E’ l'immagine di un'attrice famosa ma non troppo, bella di
una bellezza magnetica eppure discreta. Poco artefatta, il volto e la pelle, in
particolare, appaiono solcate da segni da interpretare, sembrano tracce
e strade che portano da qualche parte.
Quella dell’invecchiamento è una grande partita, nel passato
riservata alle classi privilegiate, che potevano prevenirne gli acciacchi oltre
che curarsi meglio, ora pare essere alla portata di tutti.

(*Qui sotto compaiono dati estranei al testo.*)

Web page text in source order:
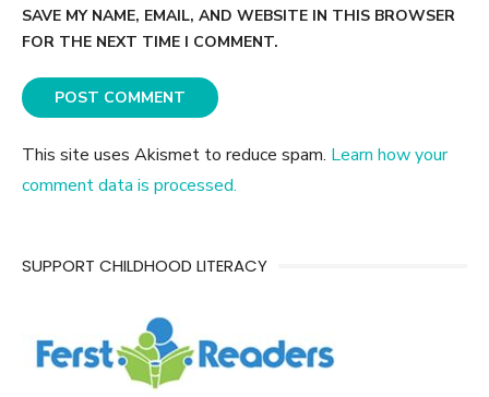
SAVE MY NAME, EMAIL, AND WEBSITE IN THIS BROWSER
FOR THE NEXT TIME I COMMENT.
This site uses Akismet to reduce spam. Learn how your
comment data is processed.
SUPPORT CHILDHOOD LITERACY
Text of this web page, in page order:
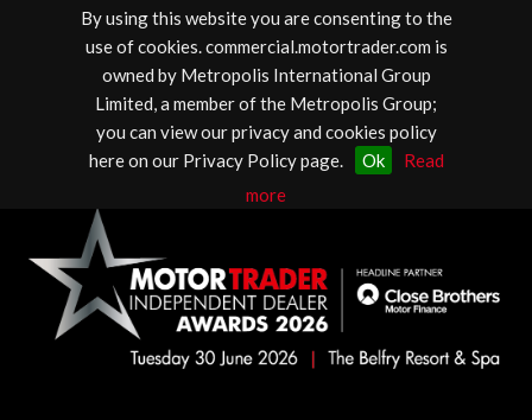
By using this website you are consenting to the
use of cookies. commercial.motortrader.com is
owned by Metropolis International Group
Limited, a member of the Metropolis Group;
you can view our privacy and cookies policy
here on our Privacy Policy page.
Ok
Read
more
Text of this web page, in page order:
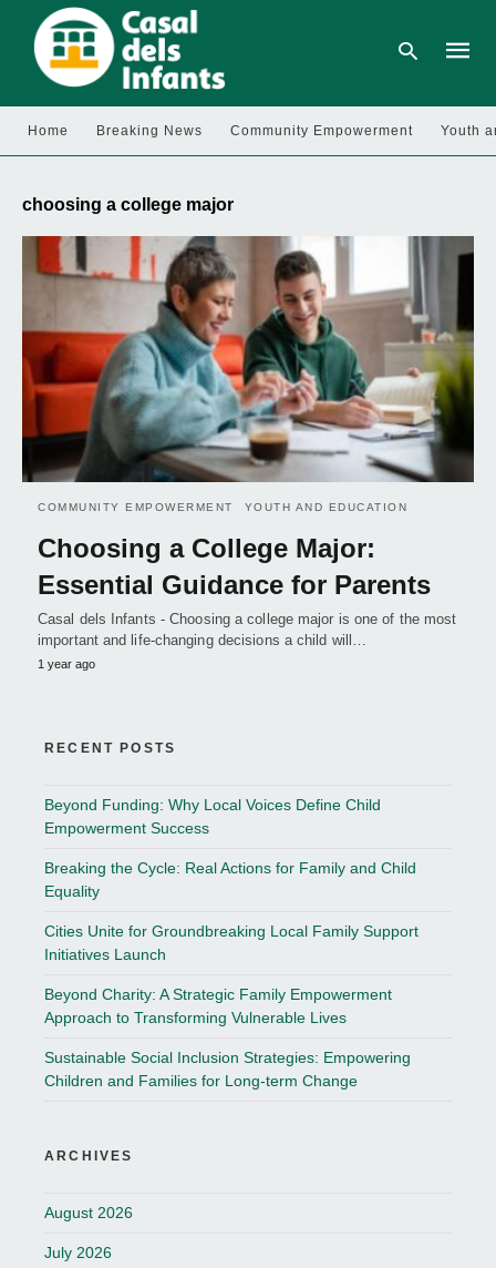
hit
Home Breaking News Community Empowerment Youth
choosing a college major
COMMUNITY EMPOWERMENT YOUTH AND EDUCATION
Choosing a College Major:
Essential Guidance for Parents
Casal dels Infants - Choosing a college major is one of the most
important and life-changing decisions a child will…
1 year ago
RECENT POSTS
Beyond Funding: Why Local Voices Define Child
Empowerment Success
Breaking the Cycle: Real Actions for Family and Child
Equality
Cities Unite for Groundbreaking Local Family Support
Initiatives Launch
Beyond Charity: A Strategic Family Empowerment
Approach to Transforming Vulnerable Lives
Sustainable Social Inclusion Strategies: Empowering
Children and Families for Long-term Change
ARCHIVES
August 2026
July 2026
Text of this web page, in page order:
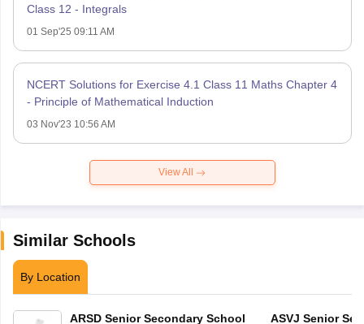
Class 12 - Integrals
01 Sep'25 09:11 AM
NCERT Solutions for Exercise 4.1 Class 11 Maths Chapter 4
- Principle of Mathematical Induction
03 Nov'23 10:56 AM
View All
Similar Schools
By Location
ARSD Senior Secondary School ASVJ Senior

Ma la “qualità” del tempo? Ho visto una sola nonna
invecchiare e farlo anche bene, ed è la mia nonna Martina, che è mancata a 99
anni. Una delle donne più vitali che io abbia mai conosciuto, vedova,
risposata, di nuovo vedova, quando perse il suo secondogenito smise di tingersi
i capelli e, pur curandosi sempre, lo fece in maniera diversa, chissà, forse
decise che fosse arrivato per lei il momento di concedesi un po’ di vecchiaia.
Così scrive Hillman:
“Come il daimon –
il codice dell’anima – presiede alla rappresentazione di
noi nell’età giovane, così il carattere delinea l’immagine di noi nell’età
senile, vale a dire «ciò che resta dopo che ce ne siamo andati». Ma se il
carattere sopravvive per immagini, invecchiare non è un mero processo fisiologico:
è una forma d’arte, e solo coltivandola potremo fare della nostra vecchiaia una
«struttura estetica» possente e memorabile, e incarnare il ruolo archetipico
dell’avo, custode oculato della memoria e difensore non bigotto della
tradizione – ovvero il compito cui siamo chiamati in tarda età. E non sarà
secondaria, nell’adempimento di tale compito, la forza di impatto del nostro
volto, che dal carattere è stato plasmato e del carattere è l’immagine più
rivelatrice”
La danza tra la forma e la sostanza è sempre molto affascinante e mi viene da pensare, guardando i volti sfigurati di alcuni uomini di potere che sembrano caricature, che la parità talvolta possa essere una trappola. Che il voltarsi indietro, a modelli "giovanili" per paura di perdere la forma "perfetta" e quindi il proprio "posto" nel mondo, non sia l'unica via possibile.
Forse si tratta proprio di una forma d'arte, l'arte di vivere al tramonto. E siamo tutti apprendisti.